INSTRUCTIONS TO FOLLOW: Every line from the one holding "settings. (242, 15)" through the one holding "Cheesy & Lemony Spiral Pasta [291, 223]" in the data below must be returned exactly, both ends included, with pictures left out and nothing else added.

==== RECORDS SHOWN

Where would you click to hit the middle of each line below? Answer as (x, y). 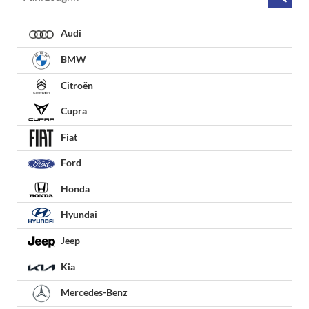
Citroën (76, 85)
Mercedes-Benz (93, 292)
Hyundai (78, 215)
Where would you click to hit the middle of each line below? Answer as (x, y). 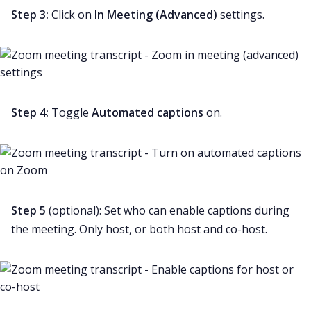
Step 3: (31, 15)
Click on (73, 15)
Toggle (72, 113)
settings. (242, 15)
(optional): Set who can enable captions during (168, 211)
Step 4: (31, 113)
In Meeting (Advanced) (157, 15)
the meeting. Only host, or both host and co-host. (139, 229)
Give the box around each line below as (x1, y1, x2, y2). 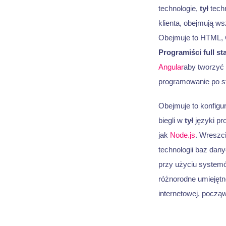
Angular (158, 63, 184, 72)
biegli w (158, 116, 185, 125)
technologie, (158, 4, 200, 13)
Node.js (169, 130, 195, 139)
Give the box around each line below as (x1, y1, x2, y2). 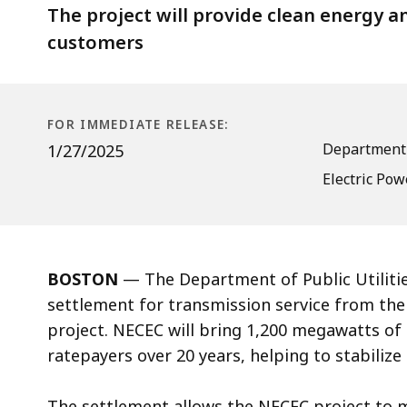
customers (47, 29, 144, 55)
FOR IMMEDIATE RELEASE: (47, 115, 230, 133)
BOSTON (47, 267, 118, 290)
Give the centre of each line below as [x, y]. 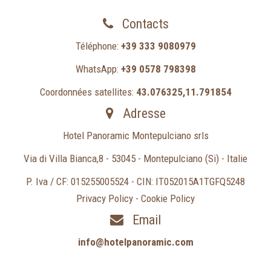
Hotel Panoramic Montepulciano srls [135, 136]
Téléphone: [98, 46]
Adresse [142, 114]
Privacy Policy [105, 199]
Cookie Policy [168, 199]
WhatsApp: [98, 69]
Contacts [144, 24]
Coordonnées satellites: [88, 92]
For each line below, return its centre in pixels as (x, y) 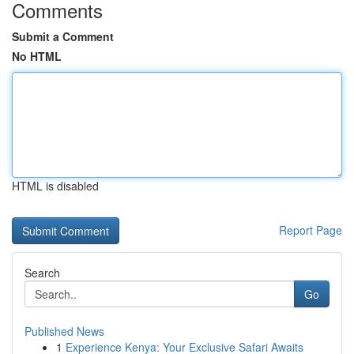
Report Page (311, 230)
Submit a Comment (63, 36)
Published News (64, 331)
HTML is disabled (55, 186)
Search (42, 273)
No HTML (37, 56)
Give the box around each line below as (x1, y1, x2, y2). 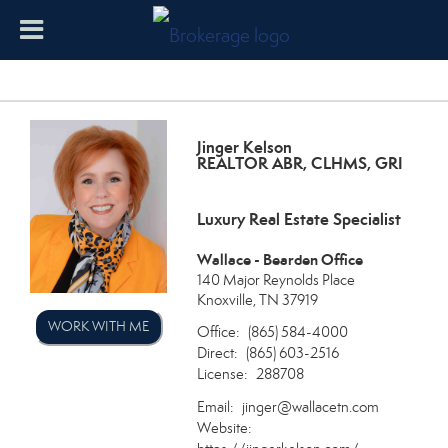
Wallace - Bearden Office (197, 250, 364, 269)
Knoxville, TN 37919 (197, 291, 319, 309)
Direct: (197, 343, 238, 362)
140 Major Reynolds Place (197, 271, 356, 289)
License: (197, 364, 248, 383)
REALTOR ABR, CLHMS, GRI (197, 153, 404, 174)
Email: (197, 397, 234, 416)
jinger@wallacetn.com (241, 397, 379, 416)
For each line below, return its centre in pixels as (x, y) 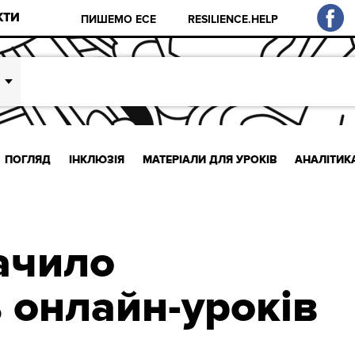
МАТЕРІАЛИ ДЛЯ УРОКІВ (210, 159)
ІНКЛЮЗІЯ (96, 159)
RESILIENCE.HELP (233, 19)
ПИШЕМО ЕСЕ (119, 19)
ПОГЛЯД (28, 159)
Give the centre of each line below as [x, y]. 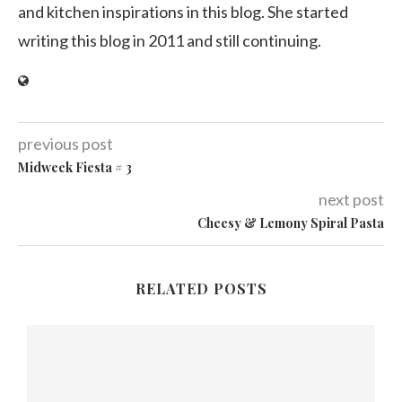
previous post [66, 143]
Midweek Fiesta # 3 [75, 167]
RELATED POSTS [201, 288]
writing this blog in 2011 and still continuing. [170, 40]
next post [351, 199]
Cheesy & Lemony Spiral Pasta [291, 223]
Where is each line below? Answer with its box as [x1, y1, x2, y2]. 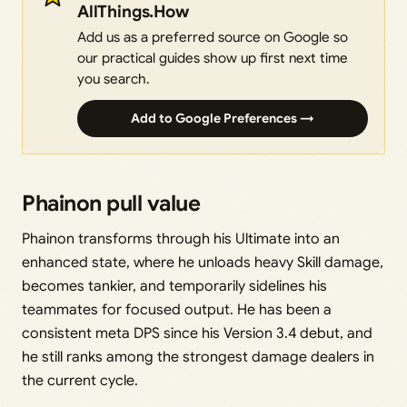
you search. [77, 69, 150, 87]
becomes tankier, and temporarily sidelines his [22, 276, 327, 295]
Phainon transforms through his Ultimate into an [22, 229, 340, 248]
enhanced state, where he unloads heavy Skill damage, [22, 253, 383, 272]
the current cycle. [22, 371, 138, 390]
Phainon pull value [22, 189, 201, 217]
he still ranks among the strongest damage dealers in [22, 347, 374, 366]
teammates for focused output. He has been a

========

EXPECTED ANSWER:
settings. (242, 15)
(optional): Set who can enable captions during (168, 211)
Step 4: (31, 113)
In Meeting (Advanced) (157, 15)
the meeting. Only host, or both host and co-host. (139, 229)
Give the box around each line below as (x1, y1, x2, y2). 
Angular (158, 63, 184, 72)
biegli w (158, 116, 185, 125)
technologie, (158, 4, 200, 13)
Node.js (169, 130, 195, 139)
Give the box around each line below as (x1, y1, x2, y2). 
customers (47, 29, 144, 55)
FOR IMMEDIATE RELEASE: (47, 115, 230, 133)
BOSTON (47, 267, 118, 290)
Give the centre of each line below as [x, y]. 
Hotel Panoramic Montepulciano srls [135, 136]
Téléphone: [98, 46]
Adresse [142, 114]
Privacy Policy [105, 199]
Cookie Policy [168, 199]
WhatsApp: [98, 69]
Contacts [144, 24]
Coordonnées satellites: [88, 92]
For each line below, return its centre in pixels as (x, y) 
Report Page (311, 230)
Submit a Comment (63, 36)
Published News (64, 331)
HTML is disabled (55, 186)
Search (42, 273)
No HTML (37, 56)
Give the box around each line below as (x1, y1, x2, y2). 
Wallace - Bearden Office (197, 250, 364, 269)
Knoxville, TN 37919 (197, 291, 319, 309)
Direct: (197, 343, 238, 362)
140 Major Reynolds Place (197, 271, 356, 289)
License: (197, 364, 248, 383)
REALTOR ABR, CLHMS, GRI (197, 153, 404, 174)
Email: (197, 397, 234, 416)
jinger@wallacetn.com (241, 397, 379, 416)
For each line below, return its centre in pixels as (x, y) 
МАТЕРІАЛИ ДЛЯ УРОКІВ (210, 159)
ІНКЛЮЗІЯ (96, 159)
RESILIENCE.HELP (233, 19)
ПИШЕМО ЕСЕ (119, 19)
ПОГЛЯД (28, 159)
Give the centre of each line below as [x, y]. 
previous post [66, 143]
Midweek Fiesta # 3 [75, 167]
RELATED POSTS [201, 288]
writing this blog in 2011 and still continuing. [170, 40]
next post [351, 199]
Cheesy & Lemony Spiral Pasta [291, 223]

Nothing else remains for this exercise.